Records provided:
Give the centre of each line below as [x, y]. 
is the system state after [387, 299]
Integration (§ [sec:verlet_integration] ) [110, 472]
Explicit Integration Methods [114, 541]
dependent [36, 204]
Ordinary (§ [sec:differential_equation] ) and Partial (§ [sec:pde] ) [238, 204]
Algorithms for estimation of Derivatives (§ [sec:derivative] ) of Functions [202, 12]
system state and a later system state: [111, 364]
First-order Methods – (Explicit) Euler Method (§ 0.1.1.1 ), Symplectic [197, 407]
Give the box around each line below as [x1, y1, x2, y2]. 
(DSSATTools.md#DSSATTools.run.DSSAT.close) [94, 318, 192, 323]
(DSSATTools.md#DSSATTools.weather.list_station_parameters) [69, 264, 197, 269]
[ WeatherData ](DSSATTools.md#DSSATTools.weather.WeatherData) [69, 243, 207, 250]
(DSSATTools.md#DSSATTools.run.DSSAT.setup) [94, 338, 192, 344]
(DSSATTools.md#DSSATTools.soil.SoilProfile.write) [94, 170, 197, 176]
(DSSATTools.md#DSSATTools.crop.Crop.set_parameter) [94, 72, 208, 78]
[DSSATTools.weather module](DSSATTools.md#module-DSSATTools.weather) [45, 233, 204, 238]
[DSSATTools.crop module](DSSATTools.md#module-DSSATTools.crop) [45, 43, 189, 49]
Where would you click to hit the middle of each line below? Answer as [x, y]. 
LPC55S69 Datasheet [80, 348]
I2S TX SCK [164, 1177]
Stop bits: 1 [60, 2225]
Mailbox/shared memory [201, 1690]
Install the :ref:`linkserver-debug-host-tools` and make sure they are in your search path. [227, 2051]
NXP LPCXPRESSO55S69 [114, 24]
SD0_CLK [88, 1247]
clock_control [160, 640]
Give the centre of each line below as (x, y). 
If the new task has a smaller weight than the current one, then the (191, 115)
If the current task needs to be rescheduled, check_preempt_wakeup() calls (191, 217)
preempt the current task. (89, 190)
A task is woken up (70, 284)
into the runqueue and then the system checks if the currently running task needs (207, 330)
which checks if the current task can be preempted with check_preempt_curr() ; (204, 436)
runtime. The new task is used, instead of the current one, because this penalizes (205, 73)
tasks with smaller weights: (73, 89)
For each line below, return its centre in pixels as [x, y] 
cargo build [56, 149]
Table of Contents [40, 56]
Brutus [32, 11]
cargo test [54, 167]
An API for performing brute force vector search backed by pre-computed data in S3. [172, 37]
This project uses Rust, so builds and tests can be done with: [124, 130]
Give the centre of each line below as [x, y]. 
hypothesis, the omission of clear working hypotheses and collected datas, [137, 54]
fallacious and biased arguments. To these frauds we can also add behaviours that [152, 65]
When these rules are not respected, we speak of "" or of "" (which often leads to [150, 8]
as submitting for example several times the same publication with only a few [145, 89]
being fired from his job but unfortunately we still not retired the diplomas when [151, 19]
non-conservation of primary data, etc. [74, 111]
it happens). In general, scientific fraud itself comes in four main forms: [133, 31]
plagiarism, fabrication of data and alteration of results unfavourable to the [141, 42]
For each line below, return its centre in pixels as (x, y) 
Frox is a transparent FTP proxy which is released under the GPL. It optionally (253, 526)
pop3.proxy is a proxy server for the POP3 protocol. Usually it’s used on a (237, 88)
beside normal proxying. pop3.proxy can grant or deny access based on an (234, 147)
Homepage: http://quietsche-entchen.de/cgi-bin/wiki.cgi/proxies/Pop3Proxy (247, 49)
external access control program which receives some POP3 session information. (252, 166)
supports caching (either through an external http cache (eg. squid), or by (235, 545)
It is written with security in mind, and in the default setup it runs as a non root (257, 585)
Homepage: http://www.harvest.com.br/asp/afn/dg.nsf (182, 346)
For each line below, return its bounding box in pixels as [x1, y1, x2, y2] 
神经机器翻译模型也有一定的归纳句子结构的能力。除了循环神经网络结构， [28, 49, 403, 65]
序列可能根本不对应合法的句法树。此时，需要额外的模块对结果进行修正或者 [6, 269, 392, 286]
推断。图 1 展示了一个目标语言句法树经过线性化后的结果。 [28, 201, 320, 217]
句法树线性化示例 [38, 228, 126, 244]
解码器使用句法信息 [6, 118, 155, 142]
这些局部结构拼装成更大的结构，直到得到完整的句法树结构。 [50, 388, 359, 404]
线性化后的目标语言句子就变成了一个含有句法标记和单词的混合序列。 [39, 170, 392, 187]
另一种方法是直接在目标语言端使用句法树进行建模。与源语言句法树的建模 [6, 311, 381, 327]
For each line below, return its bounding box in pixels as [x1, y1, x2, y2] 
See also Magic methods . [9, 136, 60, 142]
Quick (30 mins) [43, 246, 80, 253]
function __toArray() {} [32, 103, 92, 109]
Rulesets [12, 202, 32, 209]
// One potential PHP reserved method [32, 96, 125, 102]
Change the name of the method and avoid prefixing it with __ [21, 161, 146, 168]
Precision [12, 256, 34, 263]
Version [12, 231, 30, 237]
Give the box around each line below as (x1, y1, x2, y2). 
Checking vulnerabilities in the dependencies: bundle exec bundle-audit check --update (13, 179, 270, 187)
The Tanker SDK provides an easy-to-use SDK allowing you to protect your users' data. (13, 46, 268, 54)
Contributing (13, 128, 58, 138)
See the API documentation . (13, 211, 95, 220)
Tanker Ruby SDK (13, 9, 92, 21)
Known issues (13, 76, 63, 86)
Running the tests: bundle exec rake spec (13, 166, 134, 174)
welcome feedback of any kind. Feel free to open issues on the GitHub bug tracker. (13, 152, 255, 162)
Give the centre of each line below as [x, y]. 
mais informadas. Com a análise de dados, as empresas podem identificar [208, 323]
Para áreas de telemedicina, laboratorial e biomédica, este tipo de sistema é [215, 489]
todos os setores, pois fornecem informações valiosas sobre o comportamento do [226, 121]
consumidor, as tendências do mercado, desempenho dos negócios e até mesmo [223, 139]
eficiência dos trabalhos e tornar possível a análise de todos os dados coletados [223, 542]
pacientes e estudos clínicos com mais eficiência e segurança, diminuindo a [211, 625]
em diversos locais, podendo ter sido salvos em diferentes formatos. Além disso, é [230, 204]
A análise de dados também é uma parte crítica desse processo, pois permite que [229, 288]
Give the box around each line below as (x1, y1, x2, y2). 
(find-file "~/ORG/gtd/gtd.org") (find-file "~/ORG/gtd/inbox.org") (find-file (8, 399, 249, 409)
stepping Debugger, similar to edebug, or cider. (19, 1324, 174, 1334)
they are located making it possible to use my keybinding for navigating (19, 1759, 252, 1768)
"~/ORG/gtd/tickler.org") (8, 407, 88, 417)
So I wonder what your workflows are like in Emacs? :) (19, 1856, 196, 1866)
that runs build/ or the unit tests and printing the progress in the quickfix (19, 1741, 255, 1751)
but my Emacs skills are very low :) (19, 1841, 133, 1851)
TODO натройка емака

Exercise requirements:
Lines from the one containing "but my Emacs" to the last line above, both included: copy these exactly and write nothing else.

Task answer:
but my Emacs skills are very low :) (19, 1841, 133, 1851)
TODO натройка емака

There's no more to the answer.